#人材管理
2023/09/06

【基礎編】グループウェアとは?多拠点大企業の人事業務DX化に活用できるポイントを紹介

目次

    企業内での情報共有やコミュニケーションを円滑なものにし、業務の効率化を実現するツールとして、グループウェアが注目を集めています。今回は多拠点企業がグループウェアを導入する際のメリット、他のツールとの違い、選定のポイント等について解説します。

    多拠点企業がグループウェアを導入する目的、メリットとは

    他拠点企業がグループウェアを導入する目的、メリットとは

    業務の効率化、高度化に向けたDXの取組みの一環としてグループウェアを導入する企業が増えています。

    グループウェアとはどんなものなのか、一般的な定義と多拠点企業が導入する際の目的、メリットを見ていきます。

    DXについて詳しく知りたい方は「DX推進を成功へ導くには?本当にあったDX失敗事例と活用事例」を合わせてご覧ください。

    グループウェアとは?定義について

    グループウェアは、企業内で情報共有やコミュニケーションを行うソフトウェア・アプリケーションをまとめたものを指します。

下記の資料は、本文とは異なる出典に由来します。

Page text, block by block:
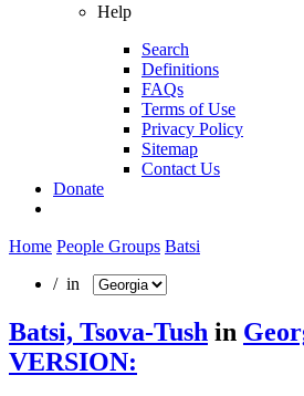
Help
Search
Definitions
FAQs
Terms of Use
Privacy Policy
Sitemap
Contact Us
Donate
Home People Groups Batsi
/ in
Batsi, Tsova-Tush in
VERSION:
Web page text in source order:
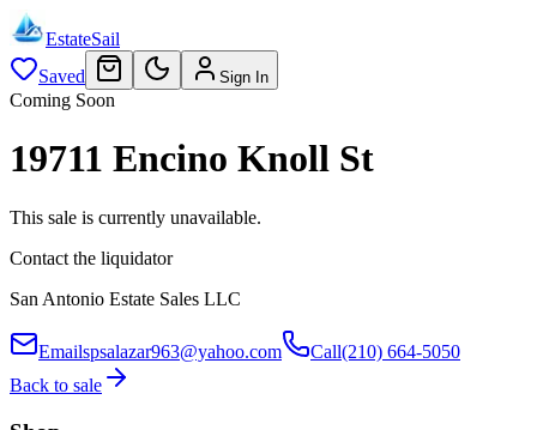
EstateSail
Saved
Sign In
Coming Soon
19711 Encino Knoll St
This sale is currently unavailable.
Contact the liquidator
San Antonio Estate Sales LLC
Emailspsalazar963@yahoo.com Call(210) 664-5050
Back to sale
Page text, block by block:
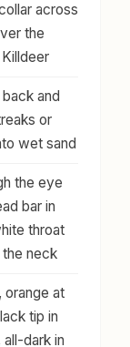
across
the
and
or
wet sand
the eye
bar in
throat
the neck
orange at
tip in
dark in
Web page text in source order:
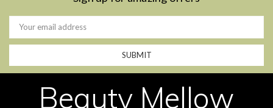
Email
Address
Beauty Mellow
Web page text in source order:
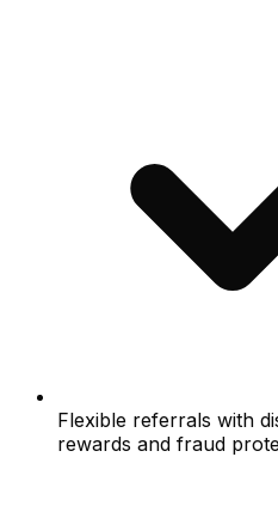
Flexible referrals with
rewards and fraud
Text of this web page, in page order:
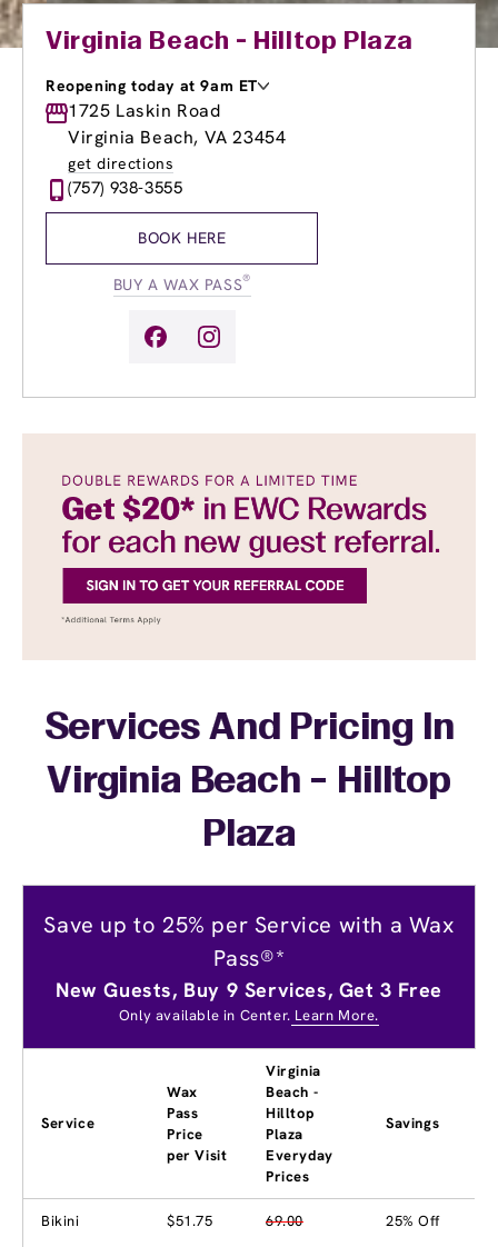
Virginia Beach - Hilltop Plaza
Reopening today at 9am ET
Monday
9:00am-
Tuesday
9:00am- 8:00pm
Wednesday
Thursday
9:00am
Friday
9:00am-
1725 Laskin Road
Virginia Beach, VA 23454
get directions
(757) 938-3555
BOOK HERE
BUY A WAX PASS®
Services And Pricing In
Virginia Beach - Hilltop
Plaza
Save up to 25% per Service with a Wax
Pass®*
New Guests, Buy 9 Services, Get 3 Free
Only available in Center. Learn More.
Service
Wax
Pass
Price
per Visit
Virginia
Beach -
Hilltop
Plaza
Everyday
Prices
Savings
Bikini $51.75 69.00 25% Off
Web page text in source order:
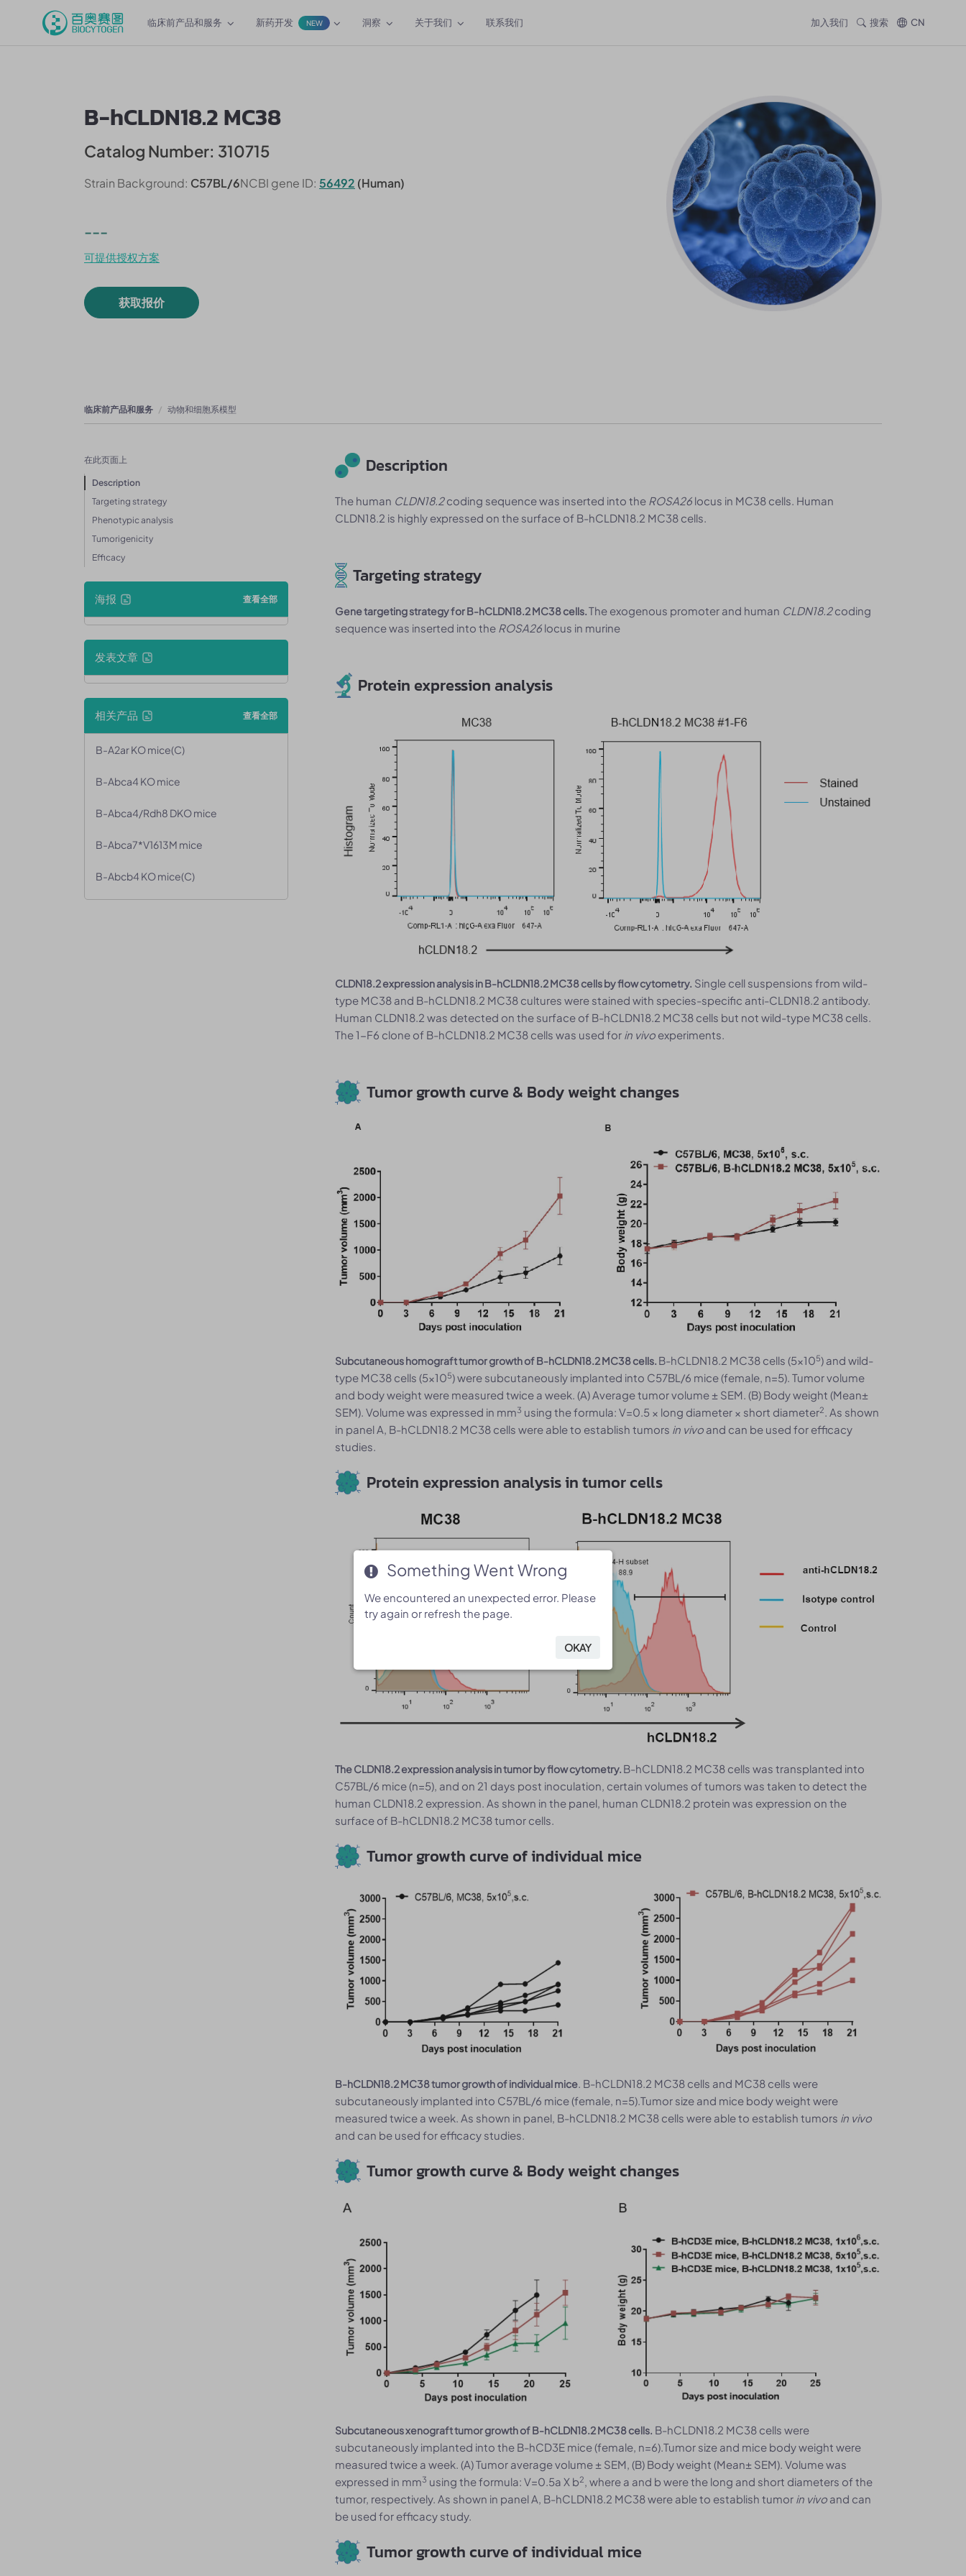
临床前产品和服务 新药开发 NEW 洞察 关于我们 联系我们 加入我们 搜索 CN
B-hCLDN18.2 MC38
Catalog Number: 310715
Strain Background: C57BL/6NCBI gene ID: 56492 (Human)
---
可提供授权方案
获取报价
临床前产品和服务 动物和细胞系模型
在此页面上
Description
Targeting strategy
Phenotypic analysis
Tumorigenicity
Efficacy
海报 查看全部
发表文章
相关产品 查看全部
B-A2ar KO mice(C)
B-Abca4 KO mice
B-Abca4/Rdh8 DKO mice
B-Abca7*V1613M mice
B-Abcb4 KO mice(C)
Description
The human CLDN18.2coding sequence was inserted into the ROSA26 locus in MC38 cells. Human
CLDN18.2 is highly expressed on the surface of B-hCLDN18.2 MC38 cells.
Targeting strategy
Gene targeting strategy for B-hCLDN18.2 MC38 cells.The exogenous promoter and human CLDN18.2coding
sequence was inserted into the ROSA26 locus in murine
Protein expression analysis
CLDN18.2 expression analysis in B-hCLDN18.2 MC38 cells by flow cytometry. Single cell suspensions from wild-
type MC38 and B-hCLDN18.2 MC38 cultures were stained with species-specific anti-CLDN18.2 antibody.
Human CLDN18.2 was detected on the surface of B-hCLDN18.2 MC38 cells but not wild-type MC38 cells.
The 1-F6 clone of B-hCLDN18.2 MC38 cells was used for in vivo experiments.
Tumor growth curve & Body weight changes
Subcutaneous homograft tumor growth of B-hCLDN18.2 MC38 cells. B-hCLDN18.2 MC38 cells (5x105) and wild-
type MC38 cells (5x105) were subcutaneously implanted into C57BL/6 mice (female, n=5). Tumor volume
and body weight were measured twice a week. (A) Average tumor volume ± SEM. (B) Body weight (Mean±
SEM). Volume was expressed in mm3 using the formula: V=0.5 × long diameter × short diameter2. As shown
in panel A, B-hCLDN18.2 MC38 cells were able to establish tumors in vivo and can be used for efficacy
studies.
Protein expression analysis in tumor cells
The CLDN18.2 expression analysis in tumor by flow cytometry. B-hCLDN18.2 MC38 cells was transplanted into
C57BL/6 mice (n=5), and on 21 days post inoculation, certain volumes of tumors was taken to detect the
human CLDN18.2 expression. As shown in the panel, human CLDN18.2 protein was expression on the
surface of B-hCLDN18.2 MC38 tumor cells.
Tumor growth curve of individual mice
B-hCLDN18.2 MC38 tumor growth of individual mice. B-hCLDN18.2 MC38 cells and MC38 cells were
subcutaneously implanted into C57BL/6 mice (female, n=5).Tumor size and mice body weight were
measured twice a week. As shown in panel, B-hCLDN18.2 MC38 cells were able to establish tumors in vivo
and can be used for efficacy studies.
Tumor growth curve & Body weight changes
Subcutaneous xenograft tumor growth of B-hCLDN18.2 MC38 cells. B-hCLDN18.2 MC38 cells were
subcutaneously implanted into the B-hCD3E mice (female, n=6).Tumor size and mice body weight were
measured twice a week. (A) Tumor average volume ± SEM, (B) Body weight (Mean± SEM). Volume was
expressed in mm3 using the formula: V=0.5a X b2, where a and b were the long and short diameters of the
tumor, respectively. As shown in panel A, B-hCLDN18.2 MC38 were able to establish tumor in vivo and can
be used for efficacy study.
Tumor growth curve of individual mice
Something Went Wrong
We encountered an unexpected error. Please
try again or refresh the page.
OKAY
Something Went Wrong
We encountered an unexpected error. Please
try again or refresh the page.
OKAY
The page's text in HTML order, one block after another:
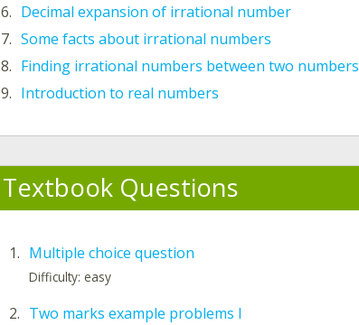
6. Decimal expansion of irrational number
7. Some facts about irrational numbers
8. Finding irrational numbers between two numbers
9. Introduction to real numbers
Textbook Questions
1. Multiple choice question
Difficulty: easy
2. Two marks example problems I
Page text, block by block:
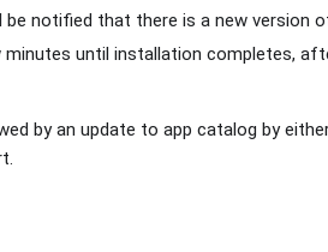
be notified that there is a new version
until installation completes,
by an update to app catalog by
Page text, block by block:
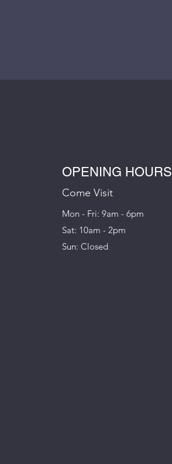
OPENING HOURS
Come Visit
Mon - Fri: 9am - 6pm
Sat: 10am - 2pm
Sun: Closed
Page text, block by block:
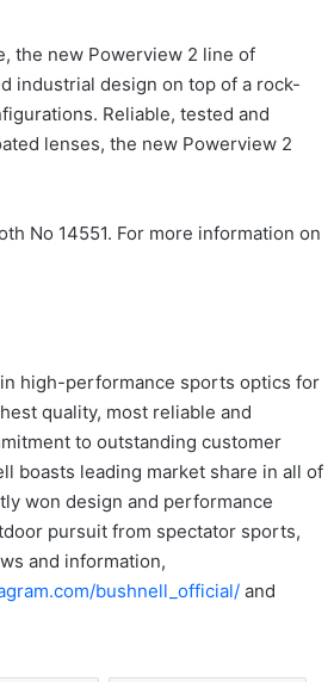
the new Powerview 2 line of
industrial design on top of a rock-
Reliable, tested and
lenses, the new Powerview 2
No 14551. For more information on
high-performance sports optics for
quality, most reliable and
to outstanding customer
boasts leading market share in all of
won design and performance
pursuit from spectator sports,
and information,
bushnell_official/and
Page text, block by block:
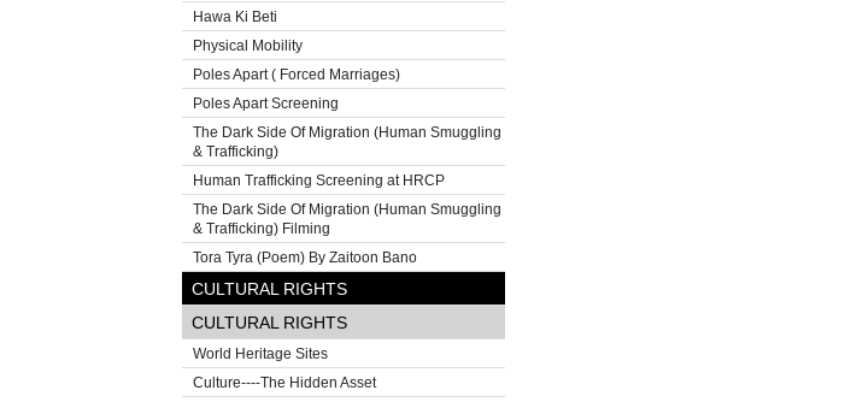
Hawa Ki Beti
Physical Mobility
Poles Apart ( Forced Marriages)
Poles Apart Screening
The Dark Side Of Migration (Human Smuggling
& Trafficking)
Human Trafficking Screening at HRCP
The Dark Side Of Migration (Human Smuggling
& Trafficking) Filming
Tora Tyra (Poem) By Zaitoon Bano
CULTURAL RIGHTS
CULTURAL RIGHTS
World Heritage Sites
Culture----The Hidden Asset

    その元祖は、1996年にIBMがリリースした「Lotus Notes(現 HCL Notes)」であり、20年以上経った現在では、操作性の向上により、ITの専門知識がなくても使えるようになりました。

    また、勤怠管理など既存の社内システムとも連携も可能になり、その汎用性が注目を集めています。

    グループウェアの基本機能

    次にグループウェアで具体的にどんなことができるか、代表的な機能をまとめました。

    • スケジュール

    個人とグループのスケジュール管理の機能です。カレンダー形式で表示され、会議等の日程・時間調整を容易に行うことができます。

    • 設備予約

    会議室等、企業の共用設備を一元的に管理できます。ウェブ上で予約、また予約状況の確認ができます。

    • オンライン会議

    グループウェアについているチャット機能を活用し、ウェブ環境でグループ会議が行えます。

    • ワークフロー

    社内の届出や申請について、作成から上司承認、担当部署への提出まで一連の手続きをウェブで実施できます。

    • ドキュメント管理

    社内規程、申請書類等の社内文書をウェブ上で一元管理できます。更新履歴が残るため、最新の履歴から過去の履歴に即時戻すことも可能です。

    • プロジェクト管理・共有

    プロジェクトごとにタスクの進捗をウェブで管理・共有できます。メンバー間で状況を確認できるため、タスクの遅延があった場合、フォローし易い環境を構築できます。

    グループウェア導入の目的

    導入の目的は企業が抱えている課題によって異なりますが、多拠点企業では、主に以下の3点に集約されます。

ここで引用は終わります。